IN NOME DEL POPOLO ITALIANO

LA CORTE COSTITUZIONALE

 

 composta dai signori Giudici:

Prof. Leopoldo ELIA

Dott. Michele ROSSANO

Avv. Oronzo REALE        

Dott. Brunetto BUCCIARELLI DUCCI

Avv. Alberto MALAGUGINI

Prof. Livio PALADIN

Dott. Arnaldo MACCARONE

Prof. Antonio LA PERGOLA

Prof. Virgilio ANDRIOLI

Prof. Giuseppe FERRARI

Dott. Francesco SAJA

Prof. Giovanni CONSO

Prof. Ettore GALLO

ha pronunciato la seguente

 

SENTENZA

 

nel giudizio di legittimità costituzionale dell'art. 73 del d.P.R. 30 maggio 1955, n. 797 (Testo unico delle norme concernenti gli assegni familiari) promosso con ordinanza emessa il 2 febbraio 1976 dal Pretore di Bergamo, nel procedimento civile vertente tra la "Compagnia Latina di Assicurazioni" S.p.a. e l'INPS, iscritta al n. 234 del registro ordinanze 1976 e pubblicata nella Gazzetta Ufficiale della Repubblica n. 118 del 5 maggio 1976.

Visti l'atto di costituzione della "Compagnia Latina di Assicurazioni" S.p.a. e dell'INPS e l'atto di intervento del Presidente del Consiglio dei ministri;

udito nell'udienza pubblica del 10 novembre 1982 il Giudice relatore Oronzo Reale;

uditi l'avv. Renato Scognamiglio per la Soc. "Compagnia Latina di Assicurazioni", l'avv.

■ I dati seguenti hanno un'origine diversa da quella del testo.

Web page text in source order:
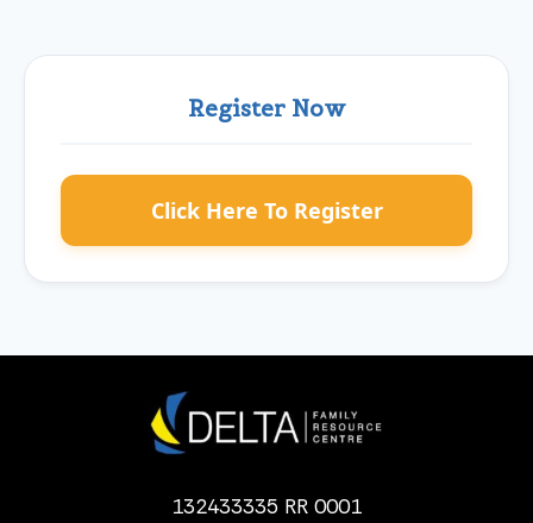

Leonardo Lironcurti per l'INPS e l'avvocato dello Stato Carlo Salimei, per il Presidente del Consiglio dei ministri.

 

Ritenuto in fatto

 

Nel corso di un procedimento civile di opposizione ad ingiunzione per pagamento di differenze contributive e relative sanzioni civili, promosso da Luciano Perticucci, quale agente generale della Compagnia di Assicurazioni Latina, nei confronti dell'INPS e concernente il mancato versamento dei contributi previdenziali relativi agli assegni familiari nei confronti dell'impiegata Ermenegilda Facoetti, assente per maternità dal 1 luglio 1971 al 14 aprile 1972, il pretore di Bergamo sollevava questione incidentale di legittimità costituzionale dell'art. 73 del testo unico 30 maggio 1955, n. 797, in relazione agli artt. 3, 38 e 53 della Costituzione.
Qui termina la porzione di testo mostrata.